Представьте, человек радуется, в нем все поет, оттого, что ему доверили важное дело, и вдруг его окатывают холодной водой. Так же стало и со мной после отказа Байдалы. Я сник, понуро побрел к Ажибеку.

А он в это время запихивал в необъятный, растянутый карман пиджачка курт и иримшик, добытые Кайратом и Саматом. Заикаясь, стыдясь смотреть в глаза своего бригадира, я передал слова старика Байдалы.

– Эх ты, тряпка! – презрительно сказал Ажибек. – У тебя в руках документ, записка самого председателя, а ты развесил уши перед каким-то Байдалы. Ты показал ему записку или нет?

– Я ему прочитал, а он…

– Так что же тебе еще? Надо было зайти в конюшню и взять самого лучшего коня. Э, видать, из тебя никогда не выйдет настоящий мужчина. Если я ошибусь, отрежешь мне нос. Дай сюда записку!

Он ушел на конюшню и вскоре вернулся на сером коне самого Байдалы. Скакун был без седла. Ажибек только успел набросить уздечку. За ним с криком гнался хозяин скакуна, размахивал палкой, от ярости готовый разнести на куски и землю, и небо.

– Стой! Я тебе говорю, щенок! – завопил старик Байдалы, запыхавшись. – Остановись, пока цел! Или я за себя не отвечаю… Проклятье! Ему мало на конюшне других коней. Так нет, он взял именно того, на котором я езжу! Остановись, негодник! Кому говорю?

– Баке, то, что тебе не дают, приходится искать на дороге. Разве этого коня вам оставил ваш отец? Это колхозный конь, общий! Вы – бригадир, и я – бригадир, значит, я тоже имею право ездить на этом коне! – возразил Ажибек.

– Он бригадир! Слышите, что говорит этот щенок?

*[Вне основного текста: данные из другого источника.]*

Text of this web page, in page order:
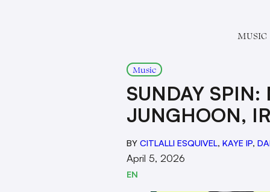
MUSIC
Music
SUNDAY SPIN:
JUNGHOON,
BY CITLALLI ESQUIVEL, KAYE IP,
April 5, 2026
EN
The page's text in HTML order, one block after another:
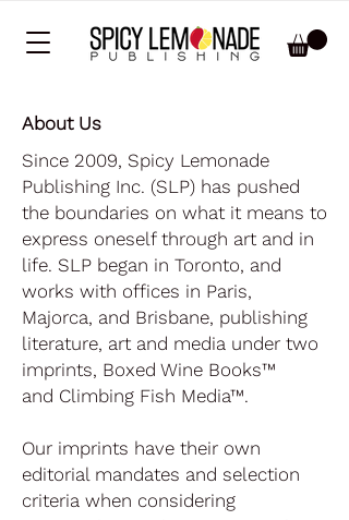
About Us
Since 2009, Spicy Lemonade
Publishing Inc. (SLP) has pushed
the boundaries on what it means to
express oneself through art and in
life. SLP began in Toronto, and
works with offices in Paris,
Majorca, and Brisbane, publishing
literature, art and media under two
imprints, Boxed Wine Books™
and Climbing Fish Media™.
Our imprints have their own
editorial mandates and selection
criteria when considering
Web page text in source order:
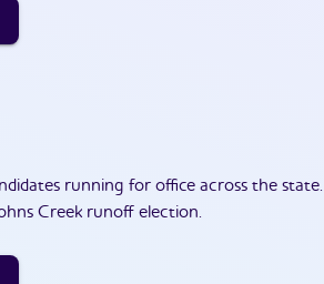
running for office across the state.
Creek runoff election.
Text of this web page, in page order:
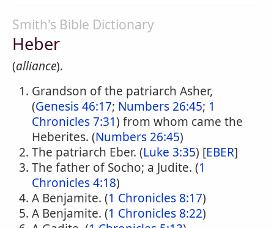
Smith's Bible Dictionary
Heber
(alliance).
Grandson of the patriarch Asher,
(Genesis 46:17; Numbers 26:45; 1
Chronicles 7:31) from whom came the
Heberites. (Numbers 26:45)
The patriarch Eber. (Luke 3:35) [EBER]
The father of Socho; a Judite. (1
Chronicles 4:18)
A Benjamite. (1 Chronicles 8:17)
A Benjamite. (1 Chronicles 8:22)
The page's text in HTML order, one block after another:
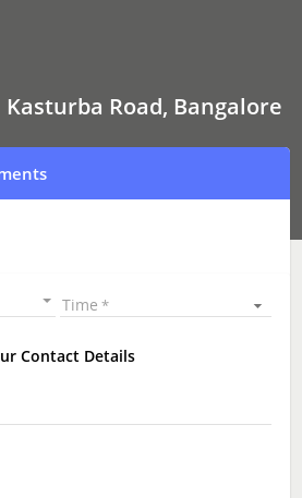
Road, Bangalore
Time
Contact Details
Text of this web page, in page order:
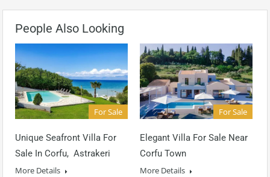
People Also Looking
For Sale
Unique Seafront Villa For
Sale In Corfu, Astrakeri
More Details
For Sale
Elegant Villa For Sale Near
Corfu Town
More Details
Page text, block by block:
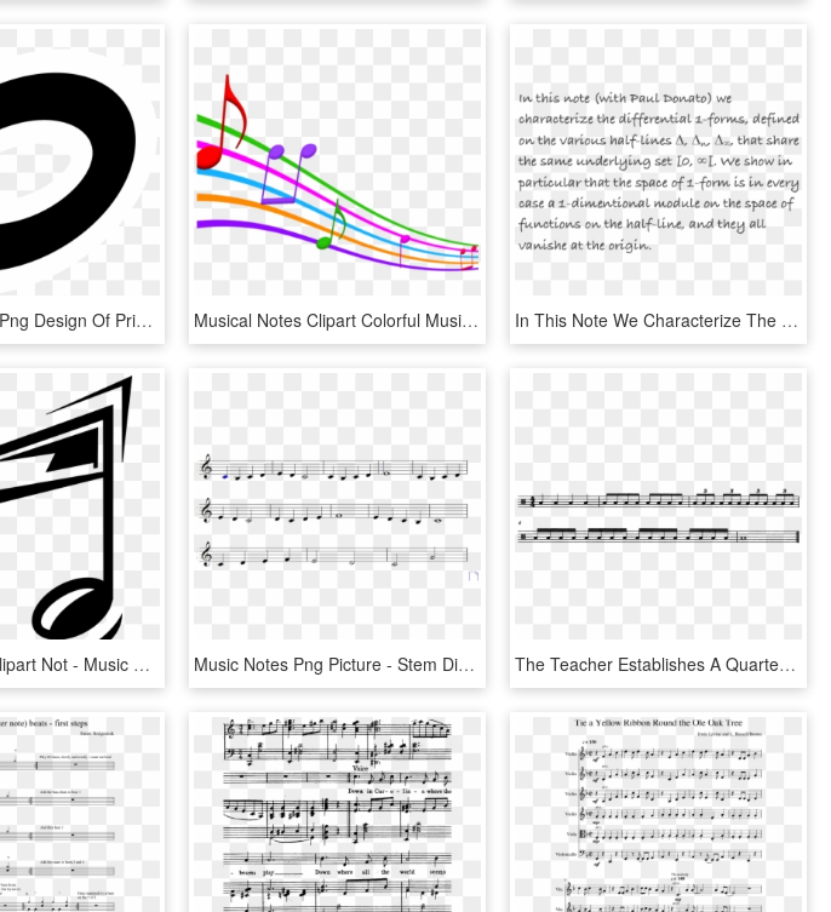
This Free Icons Png Design Of Primary Music Fullnote - Circle, Transparent Png Musical Notes Clipart Colorful Music - Music Notes Background Transparent, HD Png Download In This Note We Characterize The Differential 1-forms, - Don T Settle For A Man Quotes, HD Png Download
Musical Notes Clipart Not - Music Note Cartoon, HD Png Download Music Notes Png Picture - Stem Directions, Transparent Png The Teacher Establishes A Quarter Note Beat At Mm=60 - Sheet Music, HD Png Download
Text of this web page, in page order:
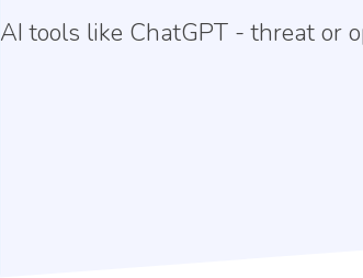
AI tools like ChatGPT - threat or
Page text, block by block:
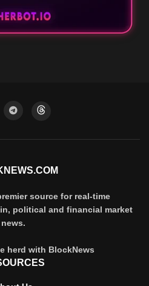
source for real-time
political and financial market
news.
herd with BlockNews
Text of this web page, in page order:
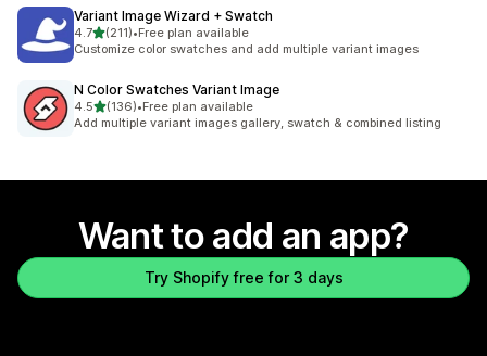
Variant Image Wizard + Swatch
4.7out of 5 stars
(211)
211 total reviews
•Free plan available
Customize color swatches and add multiple variant images
N Color Swatches Variant Image
4.5out of 5 stars
(136)
136 total reviews
•Free plan available
Add multiple variant images gallery, swatch & combined listing
Want to add an app?
Try Shopify free for 3 days
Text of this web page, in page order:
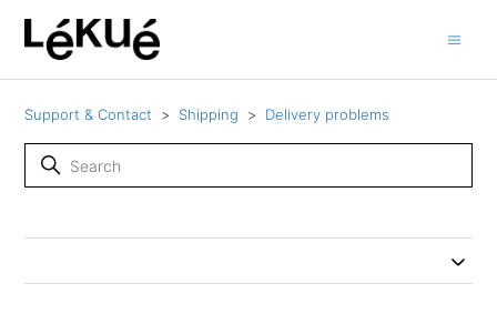
Support & Contact Shipping Delivery problems
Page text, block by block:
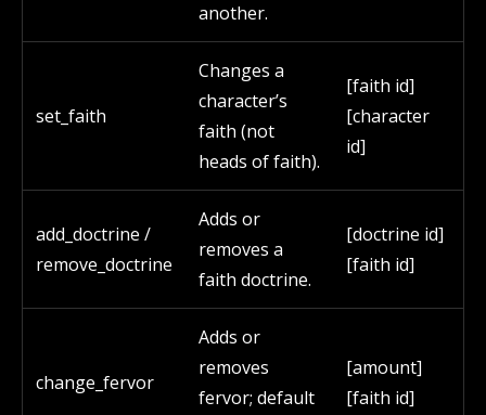
another.
set_faith
Changes a
character’s
faith (not
heads of faith).
[faith id]
[character
id]
add_doctrine /
remove_doctrine
Adds or
removes a
faith doctrine.
[doctrine id]
[faith id]
change_fervor
Adds or
removes
fervor; default
[amount]
[faith id]
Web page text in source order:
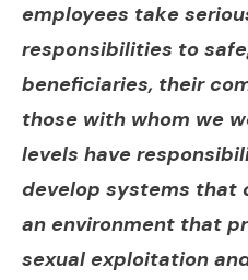
employees take
responsibilities to
beneficiaries, their
those with whom we
levels have
develop systems that
an environment that
sexual exploitation
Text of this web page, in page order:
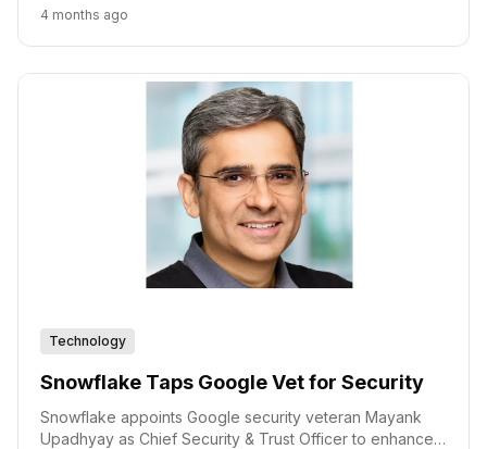
4 months ago
Technology
Snowflake Taps Google Vet for Security
Snowflake appoints Google security veteran Mayank
Upadhyay as Chief Security & Trust Officer to enhance
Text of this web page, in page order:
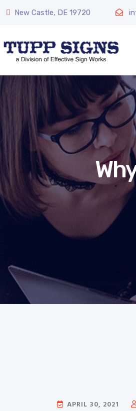
New Castle, DE 19720
APRIL 30, 2021
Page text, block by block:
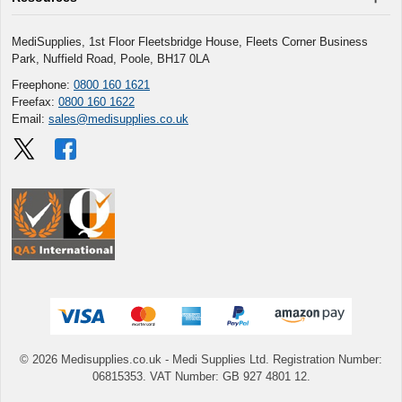
MediSupplies, 1st Floor Fleetsbridge House, Fleets Corner Business
Park, Nuffield Road, Poole, BH17 0LA
Freephone: 0800 160 1621
Freefax: 0800 160 1622
Email: sales@medisupplies.co.uk
© 2026 Medisupplies.co.uk - Medi Supplies Ltd. Registration Number:
06815353. VAT Number: GB 927 4801 12.
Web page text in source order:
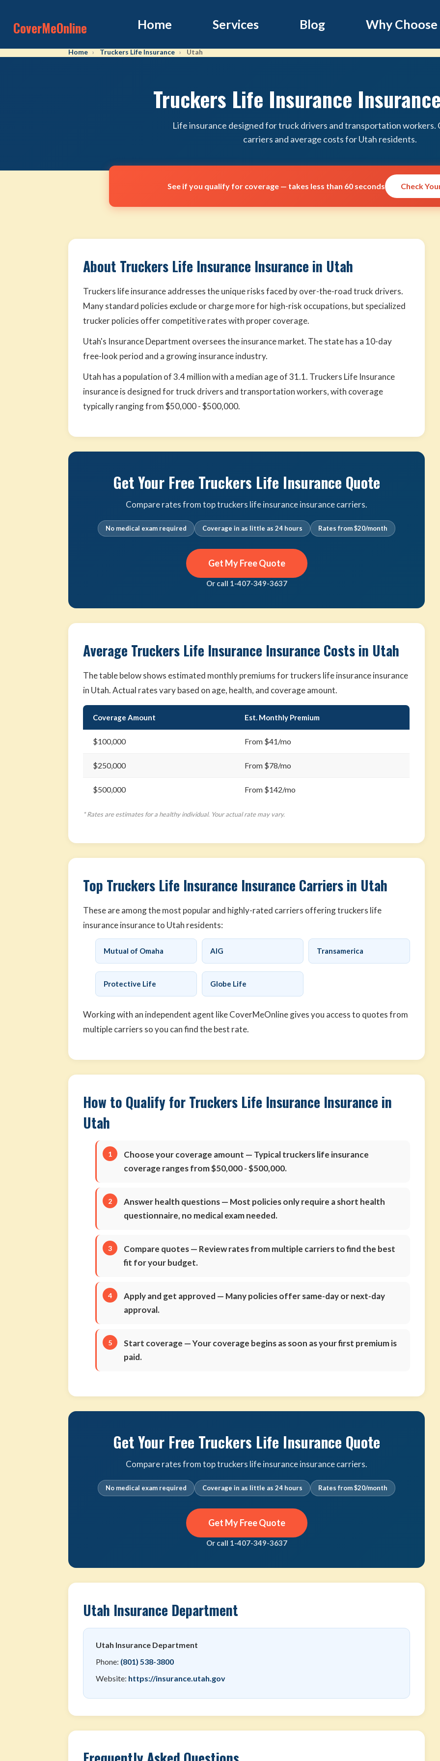
CoverMeOnline Home Services Blog Why Choose
Home Truckers Life Insurance Utah
Truckers Life Insurance
Life insurance designed for truck drivers and transportation workers.
carriers and average costs for Utah residents.
See if you qualify for coverage — takes less than 60 seconds Check
About Truckers Life Insurance Insurance in Utah
Truckers life insurance addresses the unique risks faced by over-the-road truck drivers.
Many standard policies exclude or charge more for high-risk occupations, but specialized
trucker policies offer competitive rates with proper coverage.
Utah's Insurance Department oversees the insurance market. The state has a 10-day
free-look period and a growing insurance industry.
Utah has a population of 3.4 million with a median age of 31.1. Truckers Life Insurance
insurance is designed for truck drivers and transportation workers, with coverage
typically ranging from $50,000 - $500,000.
Get Your Free Truckers Life Insurance Quote
Compare rates from top truckers life insurance insurance carriers.
No medical exam required Coverage in as little as 24 hours Rates from $20/month
Get My Free Quote
Or call 1-407-349-3637
Average Truckers Life Insurance Insurance Costs in Utah
The table below shows estimated monthly premiums for truckers life insurance insurance
in Utah. Actual rates vary based on age, health, and coverage amount.
Coverage Amount Est. Monthly Premium
$100,000 From $41/mo
$250,000 From $78/mo
$500,000 From $142/mo
* Rates are estimates for a healthy individual. Your actual rate may vary.
Top Truckers Life Insurance Insurance Carriers in Utah
These are among the most popular and highly-rated carriers offering truckers life
insurance insurance to Utah residents:
Mutual of Omaha AIG Transamerica
Protective Life Globe Life
Working with an independent agent like CoverMeOnline gives you access to quotes from
multiple carriers so you can find the best rate.
How to Qualify for Truckers Life Insurance Insurance in
Utah
Choose your coverage amount — Typical truckers life insurance
coverage ranges from $50,000 - $500,000.
Answer health questions— Most policies only require a short health
questionnaire, no medical exam needed.
Compare quotes— Review rates from multiple carriers to find the best
fit for your budget.
Apply and get approved — Many policies offer same-day or next-day
approval.
Start coverage — Your coverage begins as soon as your first premium is
paid.
Get Your Free Truckers Life Insurance Quote
Compare rates from top truckers life insurance insurance carriers.
No medical exam required Coverage in as little as 24 hours Rates from $20/month
Get My Free Quote
Or call 1-407-349-3637
Utah Insurance Department
Utah Insurance Department
Phone: (801) 538-3800
Website: https://insurance.utah.gov

– Меня сам председатель назначил! – И Ажибек, как подтверждая свои права, ударил серого пятками. Жеребец всхрапнул и пошел легким галопом.

– Голова твоя тыквой! Возьми седло! Собьешь жеребцу спину! – горестно закричал старик Байдалы.

– Не собью! Я легкий! – пообещал Ажибек. – Смотрите: отважный батыр отправился за красавицей в Акжайык. За такой, как Кыз-Жибек у Тулегена!

Он повернул серого на дорогу, ведущую в районный центр Коныр, огрел его пятками и скрылся из глаз.

А старик Байдалы начал с новыми силами клясть Ажибека, грозить ему всевозможными карами.

– У, голова твоя тыквой! Будь проклята земля, которая тебя носит! – ругался он и пинал сухие твердые кочки носком сапога. – Ну, погоди, только вернись! Я тебе покажу!.. – И вдруг, как-то разом утихнув, спросил: – Эй, это правда, что записку написал сам председатель?

– Мы видели сами, – подтвердил Самат.

– Он вот там стоял и писал, где Канат, – уточнил Кайрат.

– Да, да, мы это видели, – подтвердили остальные.

Старик Байдалы уставился на указанное место, стараясь представить пишущим записку председателя Нугмана. Удостоверившись в том, что так и было на самом деле, он миролюбиво пояснил:

– Ведь мне обидно. Я сам на серого не садился. Пусть, думаю, отдохнет, наберется сил перед сенокосом. Там-то ему не будет покоя. Мне серого жаль.

Высказавшись, старик Байдалы пошел назад, в кузницу, а мы, собравшись в кружок, принялись обсуждать поступок Ажибека. Нас восхищала ловкость, с которой он похитил коня из-под носа у бригадира Байдалы. Каждый вспомнил какие-то новые детали этого похищения. Нам не терпелось узнать, как съездит Ажибек в Коныр и чем закончатся его похождения. Его поездка казалась нам увлекательной историей, вроде тех, о которых пишут в книгах или рассказывают старики и старухи. Мы забросили игры и смотрели во все глаза на дорогу, идущую из Коныра. Даже обедать никто не пошел, боясь пропустить что-нибудь важное. Мы проглядели все глаза, дежурили до самого захода солнца. Но Ажибек так и не появился. А потом за нас взялись взрослые, разогнали по домам.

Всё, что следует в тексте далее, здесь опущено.